🤖 AI Summary
To address inefficiencies in resource allocation, lack of transparency, and insufficient dynamic adaptability in healthcare supply chains during public health emergencies such as COVID-19, this paper proposes a blockchain–large language model (LLM)–integrated multi-agent negotiation system. The system adopts a cross-layer architecture comprising off-chain LLM-powered agents for context-aware, semantic negotiation and on-chain smart contracts for tamper-proof, auditable execution, supported by a lightweight cross-layer communication protocol to ensure decision consistency. Innovatively embedding LLMs within a multi-agent framework enables adaptive, natural-language-based negotiation, while blockchain guarantees end-to-end auditability and immutability.
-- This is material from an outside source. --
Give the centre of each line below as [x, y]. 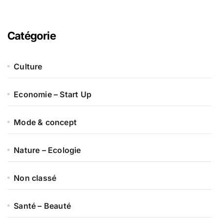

In simulated pandemic scenarios, the system achieves significant improvements: 37% higher negotiation efficiency, 29% reduction in Gini coefficient (enhancing fairness), 42% faster response latency, and substantially improved audit transparency—establishing a verifiable, resilient, and ethics-aligned paradigm for emergency supply chain management.
📝 Abstract
Global health emergencies, such as the COVID-19 pandemic, have exposed critical weaknesses in traditional medical supply chains, including inefficiencies in resource allocation, lack of transparency, and poor adaptability to dynamic disruptions. This paper presents a novel hybrid framework that integrates blockchain technology with a decentralized, large language model (LLM) powered multi-agent negotiation system to enhance the resilience and accountability of medical supply chains during crises. In this system, autonomous agents-representing manufacturers, distributors, and healthcare institutions-engage in structured, context-aware negotiation and decision-making processes facilitated by LLMs, enabling rapid and ethical allocation of scarce medical resources. The off-chain agent layer supports adaptive reasoning and local decision-making, while the on-chain blockchain layer ensures immutable, transparent, and auditable enforcement of decisions via smart contracts. The framework also incorporates a formal cross-layer communication protocol to bridge decentralized negotiation with institutional enforcement. A simulation environment emulating pandemic scenarios evaluates the system's performance, demonstrating improvements in negotiation efficiency, fairness of allocation, supply chain responsiveness, and auditability. This research contributes an innovative approach that synergizes blockchain trust guarantees with the adaptive intelligence of LLM-driven agents, providing a robust and scalable solution for critical supply chain coordination under uncertainty.